Other libraries that conform to FFTW3 API and ship single and double precision symbols in the single so file can be used to back the CPU FFT execution. Users who would like to use different library for CPU FFT, or point to a custom installation of NVPL or MKL library, can do so by including the library path in LD_LIBRARY_PATH and specifying the library name with NVMATH_FFT_CPU_LIBRARY. For example:

# nvpl
export LD_LIBRARY_PATH=/path/to/nvpl/:$LD_LIBRARY_PATH
export NVMATH_FFT_CPU_LIBRARY=libnvpl_fftw.so.0

# mkl
export LD_LIBRARY_PATH=/path/to/mkl/:$LD_LIBRARY_PATH
export NVMATH_FFT_CPU_LIBRARY=libmkl_rt.so.2

Host API Reference#

FFT support (nvmath.fft)#

fft(operand[, axes, direction, options, ...])

Perform an N-D complex-to-complex (C2C) FFT on the provided complex operand.

ifft(operand[, axes, options, execution, ...])

Perform an N-D complex-to-complex (C2C) inverse FFT on the provided complex operand.

rfft(operand[, axes, options, execution, ...])

Perform an N-D real-to-complex (R2C) FFT on the provided real operand.

irfft(operand[, axes, options, execution, ...])

Perform an N-D complex-to-real (C2R) FFT on the provided complex operand.

FFT(operand, *[, axes, options, execution, ...])

Create a stateful object that encapsulates the specified FFT computations and required resources.

compile_prolog(prolog_fn, element_dtype, ...)

Compile a Python function to LTO-IR to provide as a prolog function for fft() and plan().

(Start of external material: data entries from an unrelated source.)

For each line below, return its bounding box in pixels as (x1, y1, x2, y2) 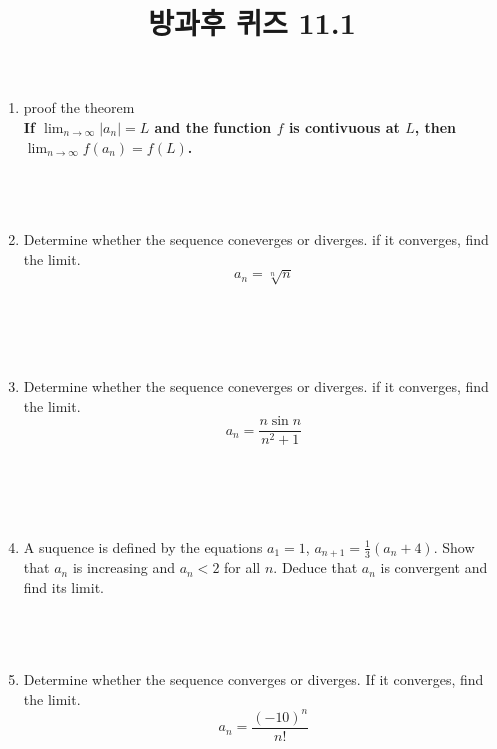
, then (414, 116, 457, 137)
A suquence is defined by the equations (23, 536, 263, 557)
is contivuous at (288, 116, 400, 137)
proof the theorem (23, 97, 135, 118)
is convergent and (380, 557, 488, 578)
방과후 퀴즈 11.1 (148, 2, 356, 43)
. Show (433, 536, 475, 557)
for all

compile_epilog(epilog_fn, element_dtype, ...)

Compile a Python function to LTO-IR to provide as an epilog function for fft() and plan().

UnsupportedLayoutError(message, permutation, ...)

Error type for layouts not supported by the library.

FFTOptions([fft_type, inplace, ...])

A data class for providing options to the FFT object and the family of wrapper functions fft(), ifft(), rfft(), and irfft().

FFTDirection(value[, names, module, ...])

An IntEnum class specifying the direction of the transform.

ExecutionCUDA([device_id])

A data class for providing GPU execution options to the FFT object and the family of wrapper functions fft(), ifft(), rfft(), and irfft().

ExecutionCPU([num_threads])

A data class for providing CPU execution options to the FFT object and the family of wrapper functions fft(), ifft(), rfft(), and irfft().

DeviceCallable([ltoir, size, data])

A data class capturing LTO-IR callables.